Poster [publication ready]

A Tool for Exploring Large Amounts of Found Audio Data

Per Fallgren, Zofia Malisz, Jens Edlund

KTH Royal Institute of Technology,

We demonstrate a method and a set of open source tools (beta) for non-sequential browsing of large amounts of audio data. The demonstration will contain first versions of a set of varied functionalities in their first stages, and will provide a good insight in how the method can be used to browse through large quantities of audio data efficiently.

Poster [publication ready]

The PARTHENOS Infrastructure

Sheena Dawn Bassett

PIN SCrl,

PARTHENOS around two ERICs from the Humanities and Arts sector, DARIAH and CLARIN, along with ARIADNE, EHRI, CENDARI, CHARISMA and IPERION-CH and will deliver guidelines, standards, methods, pooled services and tools to be used by its partners and all the research community. Four broad research communities are addressed – History, Linguistic Studies, Archaeology, Heritage and Applied Disciplines and the Social Sciences. By identifying the common needs, PARTHENOS will support cross disciplinary research and provide innovative solutions.

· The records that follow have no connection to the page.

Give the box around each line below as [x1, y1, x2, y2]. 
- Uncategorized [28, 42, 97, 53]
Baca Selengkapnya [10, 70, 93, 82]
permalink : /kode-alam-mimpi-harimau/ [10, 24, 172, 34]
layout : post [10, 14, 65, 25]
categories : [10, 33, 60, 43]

By applying the FAIR data principles to structure the work on common policies and standards, the project has produced tools to assist researchers to find and apply the appropriate ones for their areas of interest. A virtual research environment will enable the discovery and use of data and tools and further support is provided with a set of online training modules.

Poster [abstract]

Using rolling.classify on the Sagas of Icelanders: Collaborative Authorship in Bjarnar saga Hítdælakappa

Daria Glebova

Russian State Academy of Science, Institute of Slavonic Studies

This poster will present the results of an application of the rolling.classify function in Stylo (R) to the source with an unknown authorship and extremely poor textual history – Bjarnar saga Hítdælakappa, one of the medieval Sagas of Icelanders. This case study sets the usual for Stylo authorship attribution goal aside and concentrates on the composition of the main witness of Bjarnar saga, ms. AM 551 d α, 4to (17th c.), which was the source for the most of Bjarnar saga existing copies. It aims not only to find and visualise new arguments for the working hypothesis about the AM 551 d α, 4to composition but also to touch upon main questions that rise before a student of philology daring to use Stylo on the Old Icelandic saga ground, i.e. what Stylo tells us, what it does not, and how can one use it while exploring the history of a text that exists only in one source.

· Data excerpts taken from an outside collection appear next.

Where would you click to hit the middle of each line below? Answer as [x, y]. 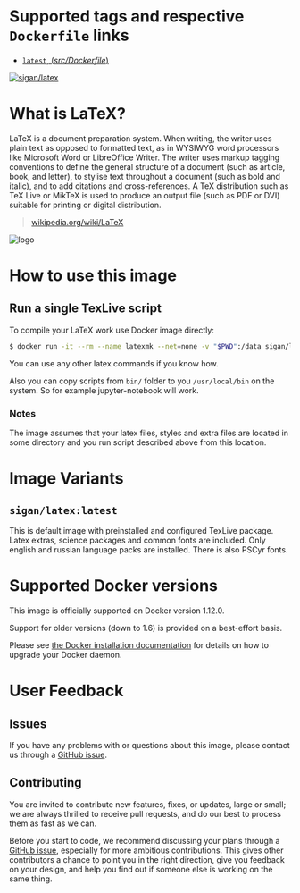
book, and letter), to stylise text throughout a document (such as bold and [145, 176]
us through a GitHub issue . [58, 754]
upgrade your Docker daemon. [66, 654]
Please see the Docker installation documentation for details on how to [139, 644]
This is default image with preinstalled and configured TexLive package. [142, 531]
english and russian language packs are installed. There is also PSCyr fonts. [149, 550]
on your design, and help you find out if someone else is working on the [141, 869]
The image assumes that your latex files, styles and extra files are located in [149, 433]
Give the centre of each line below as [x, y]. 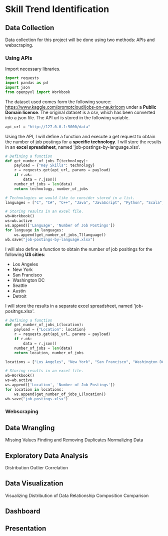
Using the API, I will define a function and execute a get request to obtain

It has been noticed that Bjarnar saga shows signs of a stylistic change between the first 10 chapters and the rest of the saga – the characters suddenly change their behaviour (Sígurður Nordal 1938, lxxix; Andersson 1967, 137-140), the narrative becomes less coherent and, as it seems, acquires a new logic of construction (Finlay 1990-1993, 165-171). More detailed narrative analysis of the saga showed that there is a difference in the usage of some narrative techniques in the first and the second parts, i.e., for example, the narrator’s work with point of view and the amount of their intervention in the saga text (Glebova 2017, 45-57). Thus, the question is – what is the relationship between the first 10 chapters and the rest of Bjarnar saga? Is the change entirely compositional and motivated by the narrative strategy of the medieval compiler or it is actually a result of a compilation of two texts that have two different authors?

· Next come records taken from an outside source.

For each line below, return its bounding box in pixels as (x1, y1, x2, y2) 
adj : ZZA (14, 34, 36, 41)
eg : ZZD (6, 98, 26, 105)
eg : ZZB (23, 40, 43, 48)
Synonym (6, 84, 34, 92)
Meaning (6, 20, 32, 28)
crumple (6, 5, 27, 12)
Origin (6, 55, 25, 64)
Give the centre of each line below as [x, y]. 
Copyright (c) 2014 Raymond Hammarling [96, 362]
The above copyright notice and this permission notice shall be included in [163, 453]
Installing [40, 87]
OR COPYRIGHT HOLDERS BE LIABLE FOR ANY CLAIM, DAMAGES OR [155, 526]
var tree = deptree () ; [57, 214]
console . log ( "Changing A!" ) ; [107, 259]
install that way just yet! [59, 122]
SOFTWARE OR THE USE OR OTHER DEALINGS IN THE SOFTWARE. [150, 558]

As it often happens with sagas, the problem aggravates due to the Bjarnar saga poor preservation. There is not much to compare and work with; the most of the saga witnesses are copies from one 17th c. manuscript, AM 551 d α, 4to (Boer 1893, xii-xiv; Sígurður Nordal 1938, xcv-xcvii; Simon 1966 (I), 19-149). This manuscript also has its flaws as it has two lacunae, one in the very beginning of the saga (ch. 1-5,5 in ÍF III) and another in the middle (between ch. 14-15 in ÍF III). The second lacuna is unreconstructable while the first one is usually substituted by a fragment from the saga’s short reduction that was preserved in copies of 15th c. kings’ saga compilation, Separate saga St. Olaf in Bœjarbók (Finlay 2000, xlvi), and that actually ends right on the 10th chapter of the longer version. It seems that the text of the shorter version is a variant of the longer one (Glebova 2017, 13-17) and it has a reference that there has been more to the story but it was shortened; precise relationships between the short and long reductions, however, are impossible to reconstruct due to the lacuna in AM 551 d α, 4to. The existence of the short version with these particular length and contents is indeed very important to the study of Bjarnar saga composition in AM 551 d α, 4to as it creates a chance that the first 10 chapters of AM 551 d α, 4to could exist separately at some point of the Bjarnar saga’s text history or at least that these chapters were seen by the medieval compilers as something solid and complete. This would be the last word of the traditional philology concerning this case – the state of the sources does not allow saying more. Thus, is there anything else that could shed some light on the question whether these chapters existed separately or they were written by the same hand?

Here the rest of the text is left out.